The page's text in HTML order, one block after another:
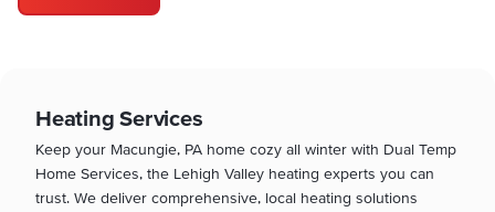
Heating Services
Keep your Macungie, PA home cozy all winter with Dual Temp
Home Services, the Lehigh Valley heating experts you can
trust. We deliver comprehensive, local heating solutions
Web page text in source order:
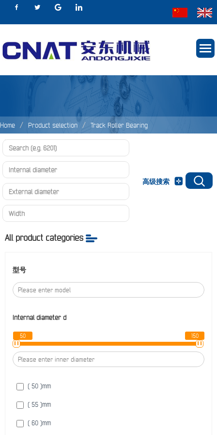
Home Product selection Track Roller Bearing
高级搜索
All product categories
型号
Internal diameter d
50 150
( 50 )mm
( 55 )mm
( 60 )mm
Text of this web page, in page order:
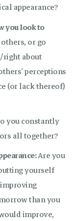
appearance?
you look to
or go
right about
perceptions
(or lack thereof)
you constantly
all together?
Are you
yourself
than you
improve,
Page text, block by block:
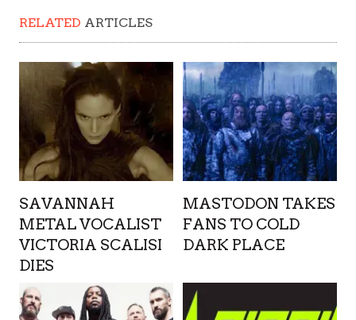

•••••

(What the task requires): An exact copy of the material above is required, minus its images.

(Expected output):
The page's text in HTML order, one block after another:
Heating Services
Keep your Macungie, PA home cozy all winter with Dual Temp
Home Services, the Lehigh Valley heating experts you can
trust. We deliver comprehensive, local heating solutions
Web page text in source order:
Home Product selection Track Roller Bearing
高级搜索
All product categories
型号
Internal diameter d
50 150
( 50 )mm
( 55 )mm
( 60 )mm
Text of this web page, in page order:
appearance?
you look to
or go
right about
perceptions
(or lack thereof)
you constantly
all together?
Are you
yourself
than you
improve,
Page text, block by block:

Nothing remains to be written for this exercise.